Proposition pour le droit à l’oubli pour les personnes guéries du cancer

Le cancer est devenu un problème majeur de santé publique. Chaque année, ce sont des milliers de Français qui sont touchés par ce fléau à l’origine de situations de détresse qui nécessitent une véritable mobilisation nationale. Jeunes ou seniors : tout le monde peut être touché par un cancer. Selon certains chiffres alarmants, un homme sur deux et une femme sur trois auront un cancer avant leurs quatre-vingt-cinq ans.

Pour autant, les progrès de la science sont colossaux et particulièrement encourageants. Grâce aux soins qui leur sont apportés, au bout de cinq ans et sans rechute, les médecins peuvent désormais affirmer aux patients qu’ils sont guéris.

Or, malgré cette guérison, le cancer laisse derrière lui de nombreuses conséquences dans la vie quotidienne des anciens malades. C’est la raison pour laquelle il semble nécessaire de continuer à les soutenir en encourageant le droit à l’oubli.

Le droit à l’oubli consiste à permettre à une personne de ne pas subir toute sa vie le poids d’une maladie dont elle est guérie. Il permet à toute personne malade de préparer l’avenir en cas de rémission, de construire, de se reconstruire, d’emprunter, de se projeter et de vivre, tout simplement. Sans qu’on lui rappelle constamment qu’il a été atteint, un jour, d’un cancer.

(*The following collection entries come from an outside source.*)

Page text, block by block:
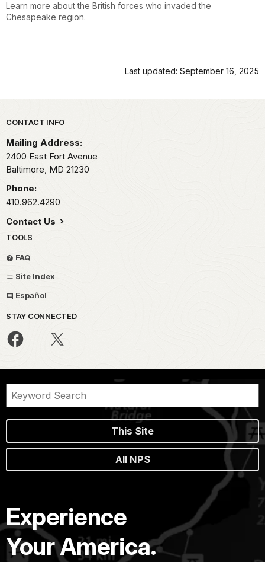
Learn more about the British forces who invaded the
Chesapeake region.
Last updated: September 16, 2025
Park footer
CONTACT INFO
Mailing Address:
2400 East Fort Avenue
Baltimore, MD 21230
Phone:
410.962.4290
Contact Us
TOOLS
FAQ
Site Index
Español
STAY CONNECTED
This Site
All NPS
Experience
Your America.
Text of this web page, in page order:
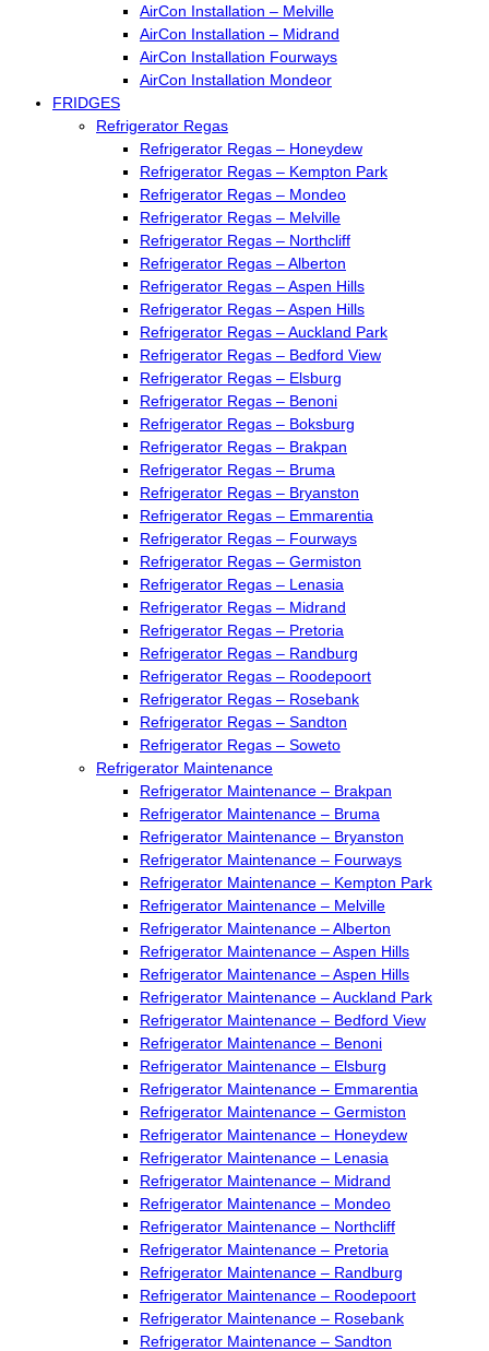
AirCon Installation – Melville
AirCon Installation – Midrand
AirCon Installation Fourways
AirCon Installation Mondeor
FRIDGES
Refrigerator Regas
Refrigerator Regas – Honeydew
Refrigerator Regas – Kempton Park
Refrigerator Regas – Mondeo
Refrigerator Regas – Melville
Refrigerator Regas – Northcliff
Refrigerator Regas – Alberton
Refrigerator Regas – Aspen Hills
Refrigerator Regas – Aspen Hills
Refrigerator Regas – Auckland Park
Refrigerator Regas – Bedford View
Refrigerator Regas – Elsburg
Refrigerator Regas – Benoni
Refrigerator Regas – Boksburg
Refrigerator Regas – Brakpan
Refrigerator Regas – Bruma
Refrigerator Regas – Bryanston
Refrigerator Regas – Emmarentia
Refrigerator Regas – Fourways
Refrigerator Regas – Germiston
Refrigerator Regas – Lenasia
Refrigerator Regas – Midrand
Refrigerator Regas – Pretoria
Refrigerator Regas – Randburg
Refrigerator Regas – Roodepoort
Refrigerator Regas – Rosebank
Refrigerator Regas – Sandton
Refrigerator Regas – Soweto
Refrigerator Maintenance
Refrigerator Maintenance – Brakpan
Refrigerator Maintenance – Bruma
Refrigerator Maintenance – Bryanston
Refrigerator Maintenance – Fourways
Refrigerator Maintenance – Kempton Park
Refrigerator Maintenance – Melville
Refrigerator Maintenance – Alberton
Refrigerator Maintenance – Aspen Hills
Refrigerator Maintenance – Aspen Hills
Refrigerator Maintenance – Auckland Park
Refrigerator Maintenance – Bedford View
Refrigerator Maintenance – Benoni
Refrigerator Maintenance – Elsburg
Refrigerator Maintenance – Emmarentia
Refrigerator Maintenance – Germiston
Refrigerator Maintenance – Honeydew
Refrigerator Maintenance – Lenasia
Refrigerator Maintenance – Midrand
Refrigerator Maintenance – Mondeo
Refrigerator Maintenance – Northcliff
Refrigerator Maintenance – Pretoria
Refrigerator Maintenance – Randburg
Refrigerator Maintenance – Roodepoort
Refrigerator Maintenance – Rosebank
Refrigerator Maintenance – Sandton
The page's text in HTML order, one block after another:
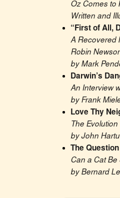
Oz Comes to
Written and
“First of All,
A Recovered
Robin
by Mark
Darwin’s
An Interview
by Frank
Love Thy
The
by John
The
Can a Cat Be
by Bernard
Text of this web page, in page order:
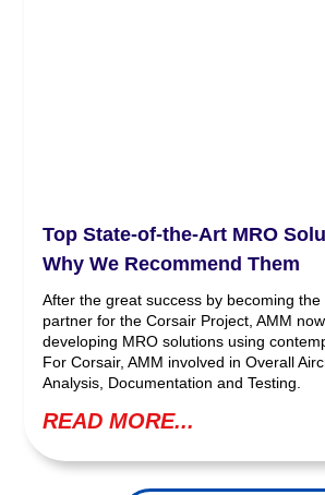
Top State-of-the-Art MRO
Why We Recommend Them
After the great success by becoming
partner for the Corsair Project, AMM
developing MRO solutions using
For Corsair, AMM involved in Overall
Analysis, Documentation and Testing.
READ MORE...
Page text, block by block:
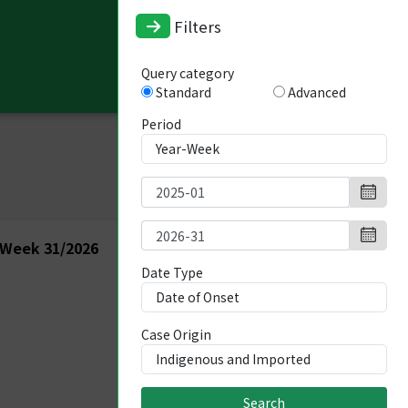
Filters
Query category
Standard
Advanced
Period
Date Type
Case Origin
Search
31/2026
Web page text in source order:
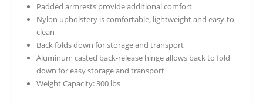
Padded armrests provide additional comfort
Nylon upholstery is comfortable, lightweight and easy-to-
clean
Back folds down for storage and transport
Aluminum casted back-release hinge allows back to fold
down for easy storage and transport
Weight Capacity: 300 lbs
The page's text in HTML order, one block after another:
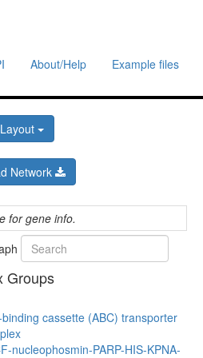
About/Help Example files
Network
for gene info.
Groups
binding cassette (ABC) transporter
nucleophosmin-PARP-HIS-KPNA-

Le cancer touche chaque année environ 350 000 personnes, dont 100 000 pour des pathologies à très bon pronostic – plus de 80 % de survie à cinq ans selon les chiffres de l’Institut national du cancer. Pour tous ceux-là, il est temps de mettre un terme à cette double peine que constituent la période de maladie et les obstacles qui s’ensuivent.

La loi santé de 2015 a permis une réelle avancée sur ce sujet en permettant un droit à l’oubli de cinq ans pour les personnes dont la maladie a été déclarée avant leurs 18 ans, et de dix ans pour les autres. Il est aujourd’hui temps de songer sérieusement à inscrire dans la loi un droit à l’oubli, au bout de cinq ans, pour les adultes guéris d’un cancer. Il faut aller plus loin afin que les personnes qui survivent à cette épreuve douloureuse puissent reprendre le fil de leur vie.

C’est pourquoi il est proposé d’appliquer le droit à l’oubli à cinq ans pour toutes les personnes guéries d’un cancer.

Il s’agit à la fois d’une mesure réaliste, d’un encouragement pour la recherche et la médecine mais aussi d’un message d’espoir pour tous les malades.


PROPOSITION DE LOI :

Article unique :

Après le mot : « excéder », la fin du quatrième alinéa de l’article L. 1141-5 est ainsi rédigée :

« cinq ans après la date de fin du protocole thérapeutique. »

 


LISTE DES COSIGNATAIRES :

Mesdames et Messieurs,

Véronique BESSE, Damien ABAD, Élie ABOUD, Laurence ARRIBAGÉ, Jean-Claude BOUCHET, Yves CENSI, Guillaume CHEVROLLIER, Jean-Louis CHRIST, Dino CINIERI, Jean-Louis COSTES, Édouard COURTIAL, Marc-Philippe DAUBRESSE, Jean-Pierre DECOOL, Bernard DEFLESSELLES, Dominique DORD, Yannick FAVENNEC, Annie GENEVARD, Bernard GÉRARD, Claude GOASGUEN, Jean-Pierre GORGES, Arlette GROSSKOST, Jean-Claude GUIBAL, Jean-Jacques GUILLET, Patrick HETZEL, Valérie LACROUTE, Vincent LEDOUX, Véronique LOUWAGIE, Thierry MARIANI, Franck MARLIN, Philippe-Armand MARTIN, Alain MARTY, Jean-Claude MA THIS, Philippe MEUNIER, Pierre MOREL-A-L ’HUISSIER, Alain MOYNE-BRESSAND, Jacques MYARD, Dominique NACHURY, Bernard PERRUT, Frédéric REISS, Franck RIESTER, Sophie ROHFRITSCH, Paul SALEN, Claudine SCHMID, Jean-Marie SERMIER, Éric STRAUMANN, Alain SUGUENOT, Michèle TABAROT, Guy TEISSIER, Francis VERCAMER, Arnaud VIALA, Philippe VITEL, Daniel FASQUELLE, Laurent FURST, Sébastien HUYGHE, Lionel TARDY, Martial SADDIER, Marc LE FUR.